Imports surged by 56.3 per cent to US$9.7 billion in June compared to a year earlier, but exports declined for a fourth straight month after dropping by 17 per cent to US$5 billion, according to calculations based on the customs data.

This led to China’s trade deficit with Russia to expand by nearly 22 times from a year earlier to US$4.7 billion.

“The Covid-19 pandemic and the international environment are currently becoming more severe and complex. China’s trade development still faces unstable and uncertain factors, and there is still a lot of pressure to maintain stability and improve quality,” said Chinese customs spokesman Li Kuiwen.

But Li said that China’s trade is still expected to maintain steady growth in the second half of the year.

Amid ongoing talks the United States is considering removing some of the tariffs imposed on Chinese goods, imports from the US increased by 1.7 per cent from a year earlier to US$14.6 billion in June, while exports rose by 19.3 per cent to US$56 billion.

In June, China’s trade surplus with the US grew by 27 per cent from a year earlier to US$41.4 billion, up from US$36.1 billion in May.

“While any easing in US tariffs will be positive for China’s exports, the impact will probably be modest, especially given the slower growth in the US that we expect,” said Tommy Wu, lead China economist at Oxford Economics.

He warned that renewed coronavirus restrictions in a number of Chinese cities since early July could pose a downside risk to the near-term outlook for exports.

Cancel tariffs and don’t impose new trade measures, commerce ministry urges US

“Still, we believe that possible future disruptions will likely be less severe than the Shanghai lockdown,” he said.

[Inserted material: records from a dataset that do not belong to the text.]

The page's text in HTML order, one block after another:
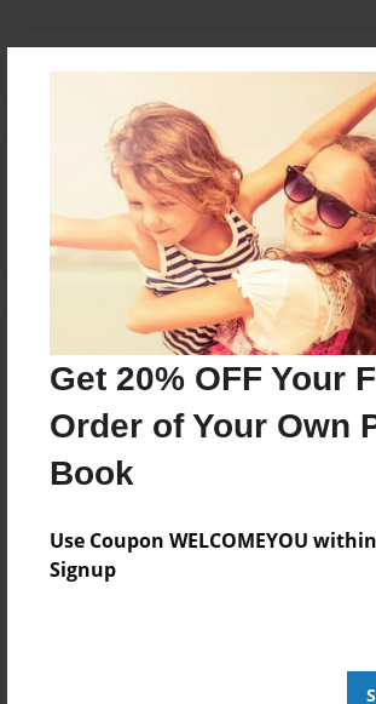
Get 20% OFF Your
Order of Your Own
Book
Use Coupon WELCOMEYOU
Signup
Reader's Comments
orcreate an accountto add a
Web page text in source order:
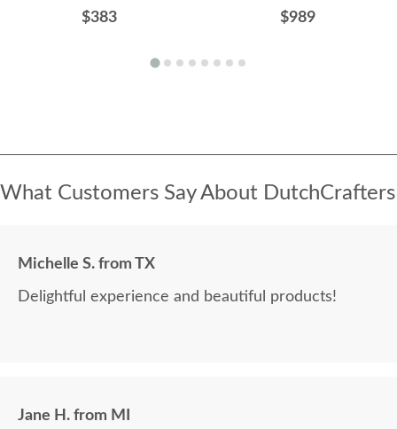
$383 $989
What Customers Say About DutchCrafters
Michelle S. from TX
Delightful experience and beautiful products!
Jane H. from MI
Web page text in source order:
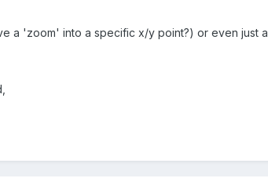
a 'zoom' into a specific x/y point?) or even just
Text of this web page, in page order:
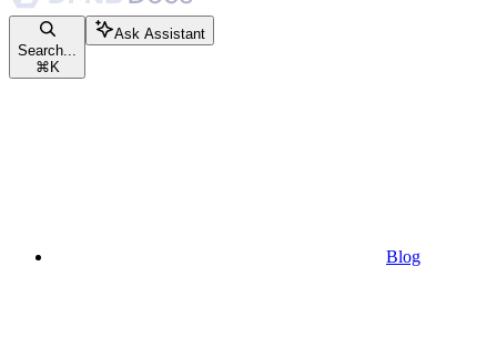
Search...
⌘ K
Ask Assistant
Blog
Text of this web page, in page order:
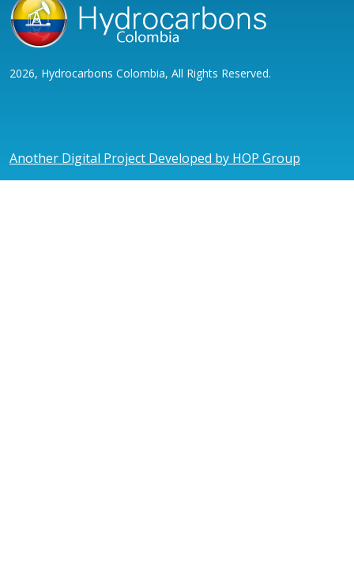
2026, Hydrocarbons Colombia, All Rights Reserved.
Another Digital Project Developed by HOP Group
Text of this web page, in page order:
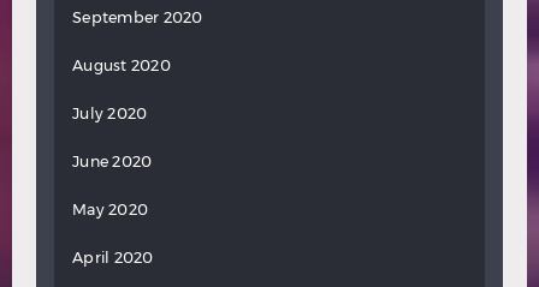
September 2020
August 2020
July 2020
June 2020
May 2020
April 2020
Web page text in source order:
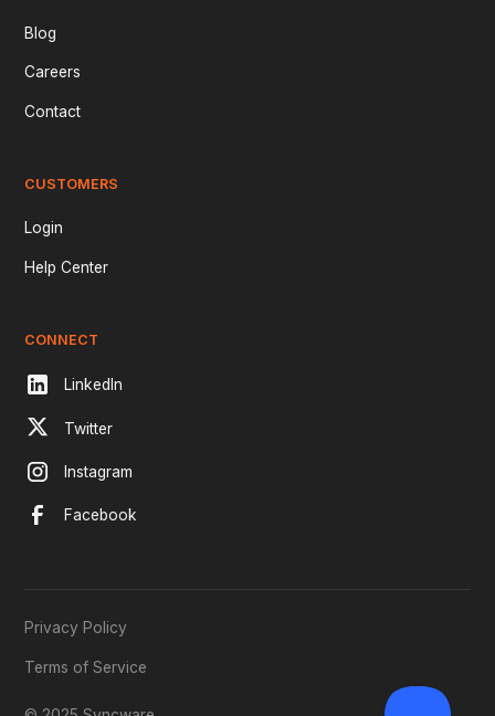
Blog
Careers
Contact
CUSTOMERS
Login
Help Center
CONNECT
LinkedIn
Twitter
Instagram
Facebook
Privacy Policy
Terms of Service
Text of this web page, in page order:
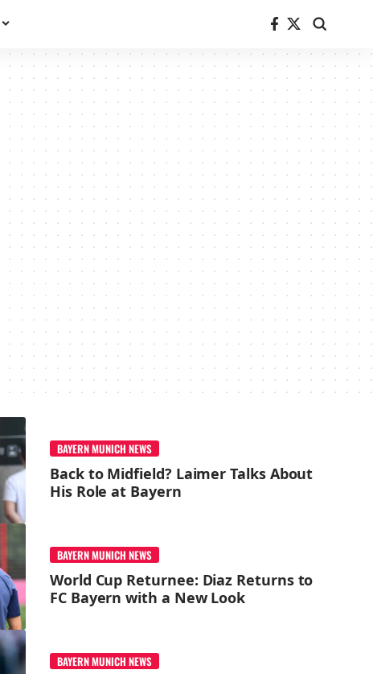
BAYERN MUNICH NEWS
Back to Midfield? Laimer Talks About
His Role at Bayern
BAYERN MUNICH NEWS
World Cup Returnee: Diaz Returns to
FC Bayern with a New Look
BAYERN MUNICH NEWS
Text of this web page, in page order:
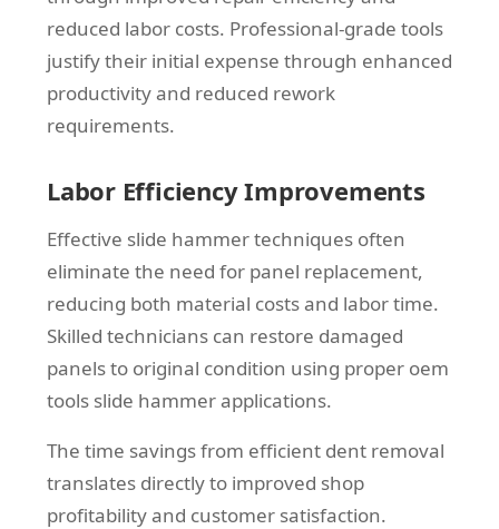
reduced labor costs. Professional-grade tools
justify their initial expense through enhanced
productivity and reduced rework
requirements.
Labor Efficiency Improvements
Effective slide hammer techniques often
eliminate the need for panel replacement,
reducing both material costs and labor time.
Skilled technicians can restore damaged
panels to original condition using proper oem
tools slide hammer applications.
The time savings from efficient dent removal
translates directly to improved shop
profitability and customer satisfaction.
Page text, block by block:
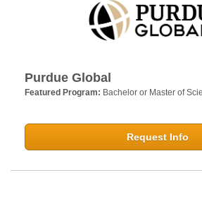
Purdue Global
Featured Program: Bachelor or Master of
Request Info
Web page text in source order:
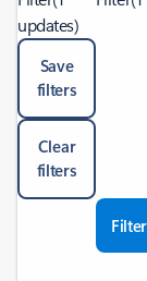
updates)
Save
filters
Clear
filters
Filter
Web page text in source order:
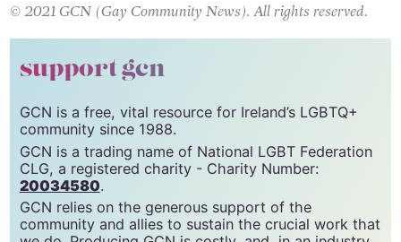
and all for a good cause.
© 2021 GCN (Gay Community News). All rights reserved.
support gcn
GCN is a free, vital resource for Ireland’s LGBTQ+
community since 1988.
GCN is a trading name of National LGBT Federation
CLG, a registered charity - Charity Number:
20034580 .
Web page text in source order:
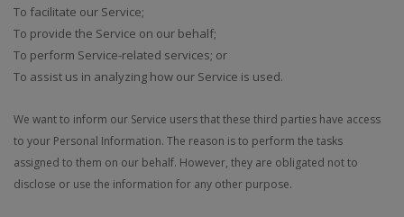
To facilitate our Service;
To provide the Service on our behalf;
To perform Service-related services; or
To assist us in analyzing how our Service is used.
We want to inform our Service users that these third parties have access
to your Personal Information. The reason is to perform the tasks
assigned to them on our behalf. However, they are obligated not to
disclose or use the information for any other purpose.
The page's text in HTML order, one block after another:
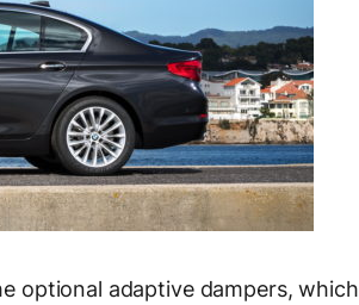
optional adaptive dampers, which
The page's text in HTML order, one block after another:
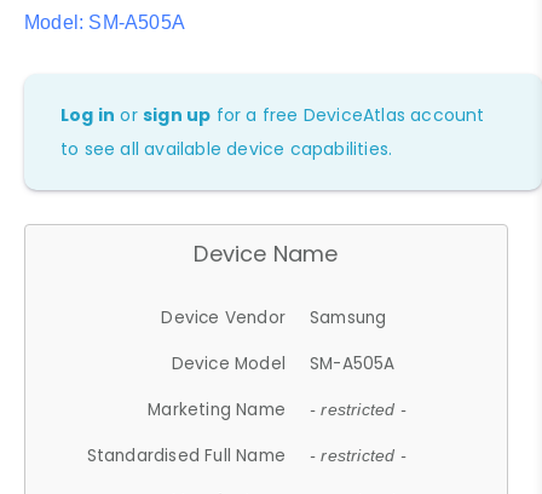
Model: SM-A505A
Log in orsign up for a free DeviceAtlas account
to see all available device capabilities.
Device Name
Device Vendor
Samsung
Device Model
SM-A505A
Marketing Name
- restricted -
Standardised Full Name - restricted -
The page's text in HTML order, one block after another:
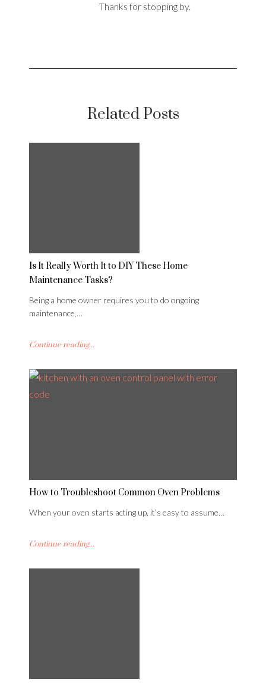
Thanks for stopping by.
Related Posts
Is It Really Worth It to DIY These Home
Maintenance Tasks?
Being a home owner requires you to do ongoing
maintenance,…
Continue reading...
How to Troubleshoot Common Oven Problems
When your oven starts acting up, it’s easy to assume…
Continue reading...
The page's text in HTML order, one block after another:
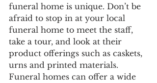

China’s imports from the European Union fell by 9.7 per cent to US$25 billion in June, while exports grew by 17.1 per cent to US$50.5 billion.

China’s exports to the Asean countries grew by 29 per cent in June, compared with a year earlier, to US$52.1 billion, while imports rose by 5.3 per cent to US$35.5 billion.

China’s imports of coal, crude oil, refined oil and natural gas all declined last month, with coal specifically falling by 33.1 per cent compared to a year earlier.

But in US dollar terms, the spending in each sector increased, with crude oil rising by 43.9 per cent compared to a year earlier, highlighting inflation distortion on trade.